A legion of lawyers still fretted because the wording of tiny clauses in the loan agreement diverged from the language in the loan documents their banks had signed with Peru or Brazil years ago. It still took a never-ending stream of calls by Rhodes and dozens of other bankers to bring banks into the loan. Said one player: "You have to pick up a phone cold and convince an officer to lend money. If you get no loan from him, you go to the senior vice president and the president. Then you mention it to the Federal Reserve. You do it day after day, with people taking their hostility out on you. But you have to keep driving, you have to drive the loan through by force of personality."

The advisory committee chairman got a particularly thorough drubbing. He sits, after all, in the middle between bankers and borrower, trying to act as honest broker. This can mean hounding a finance minister to concede a point one moment and then hounding the bankers to compromise the next. "There are times when the chairman has to tell it like it is and deliver unpleasant messages in both directions. That isn't easy," said Donald McCough, executive vice president of Manufacturers Hanover.This process takes its toll.
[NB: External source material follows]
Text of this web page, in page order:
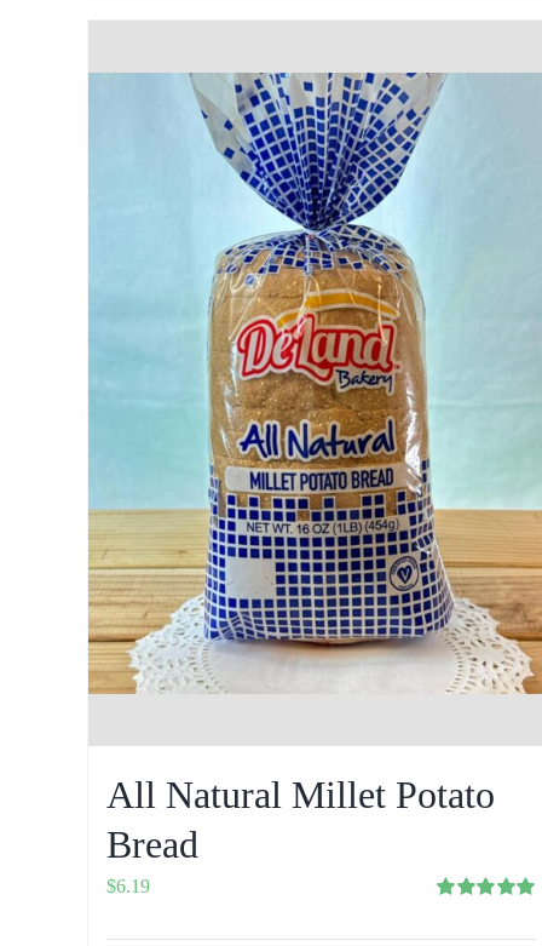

Bankers go without much rest. "I've only had 10 days vacation in the past two years,'' Rhodes said sadly in February. Participants carp about little things. "Citibank has served the same sandwiches to the Argentine committee every day since December 1982," said one source. "Chicken curry on pita bread, steak on French bread, turkey and tomato on pumpernickel.'' Other bankers become slightly hysterical: one talked for more than an hour about the unremitting work involved in rescheduling, apparently unable to stop himself.



[Rhodes] gave the impression he cared - Leonard Caldwell, First Pennsylvania Bank


The pressures are multiplied, of course, when a banker chairs more than one committee at one time – the travelling and sudden emergencies would submerge lesser mortals. Last autumn, for instance, Rhodes was in Hawaii at the American Bankers' Association meeting as the first stage in a round-the-world trip to sell the Brazil loan to banks. But suddenly he had to abandon his plan to fly back to New York and his Argentine committee, which was in an uproar because of the arrest of the Argentine central banker, Julio Gonzalez de Solar.

Recognizing that this kind of incident had become part of Rhodes' routine, his Citibank colleagues recently presented him with a fireman's helmet, which he keeps on display in his office.

Worst of all, bankers running rescheduling can occasionally lose friends. Pressing a fellow banker to participate in a Third World loan does not necessarily help to cement a relationship. Moreover, membership on a rescheduling committee can also cause an officer trouble inside his own institution. "If I lose a relationship for my bank because I leant on a correspondent too hard over Brazil, you can bet I hear about it from the people in the correspondent banking department," said a Phase II committee member.

So, unfair though it might seem, one of the harvests Rhodes will reap for his labours in Latin America will probably be the undying hostility of some of his fellow bankers. The majority, certainly, will remember him as a sort of banking hero: an unflamboyant, bespectacled figure, calmly steering his way through a series of negotiations of unparallelled complexity and importance. But that won't be quite everyone's image. "Some people," predicted a friend, "will never talk to him again."